In a world that’s so digital, it’s easy to “meet” people before you actually physically see them. College roommates, blind dates, and potential employers can look people up on Facebook or other social media sites and find out intimate details of their lives before they ever hear what their voice sounds like. Imagine if, when you meet this person face-to-face, they are the exact opposite of what their social media profile says. You’d feel cheated somehow, right? You already don’t trust them because you know they’re lying about something.
Now imagine you’re about to place your child for adoption, you’ve chosen a family based on the information you’ve seen before meeting face-to-face. You think you know certain fundamental elements of this family’s life, but when you meet them, they’re nothing like they portrayed themselves. All of a sudden, you can’t think about how your child is going to grow up anymore because it’s so different from what you saw in their adoption profile.

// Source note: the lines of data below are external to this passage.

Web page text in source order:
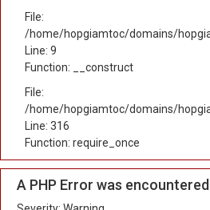
File:
/home/hopgiamtoc/domains/
Line: 9
Function: __construct
File:
/home/hopgiamtoc/domains/
Line: 316
Function: require_once
A PHP Error was encountered
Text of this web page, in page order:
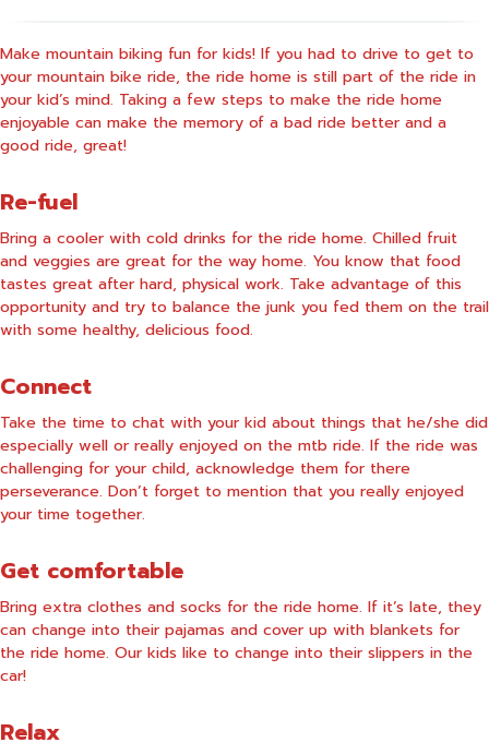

So when you’re presenting yourself in an adoption profile, what should you do? Just be YOU! It’s the first, and best, piece of advice given to hopeful adoptive couples and families when creating their adoption profiles. So many times, prospective adoptive parents want to know what’s going to get their profile noticed. What do “most expectant mothers” look for? The answer: every single birth parent is different, just like every single adoption is different. While one birth parent loves your two big, goofy dogs, another birth parent is afraid of them. And one birth parent wants her child to have a large family, but another would prefer them to be the first, or only, child.
You have a unique personality. Your family has a unique personality. Why not show that off? Do you love to travel? Are you always outdoors? Are you more of a homebody who loves reading and sitting by the fireside with a puzzle? There’s a birth family out there who is looking for someone exactly like you, not who you pretend to be, not the best version of yourself, but you, with all of your flaws, quirks, and beautiful mistakes. Because guess what? Birth parents aren’t perfect. Adoptive parents aren’t perfect. Biological parents aren’t perfect. No one is perfect, so looking for perfection or trying to portray yourselves as perfect is a waste of time and effort because it doesn’t exist.
If you try to please everyone, you’ll end up pleasing no one, not to mention stressing yourself out over trying to be someone you’re not. I think Lori Scobee, a social worker/birth parent counselor for Caring for Kids adoption agency said it best:
“It’s important that the profile books be a genuine reflection of your family because it’s the first thing prospective birth mothers/fathers will see regarding your family. It has to be an honest representation since that’s what they will be using to start making the most important decision of their lives! Every birth parent is looking for something different, and some things that will appeal to one mom might not appeal to others, and no one can ever predict what will draw a particular mom to your family. If you portray your family to be something that it isn’t and are selected by a birth parent, she will likely feel very deceived (because she has been deceived!) and it could forever harm the relationship. No one likes a bait and switch! Just be yourself, there will be birth parents that will fall in love with the real you!”
Be yourself. The real you—flaws and all—won’t be perfect for every birth parent, but for the one that matters, you will be perfect.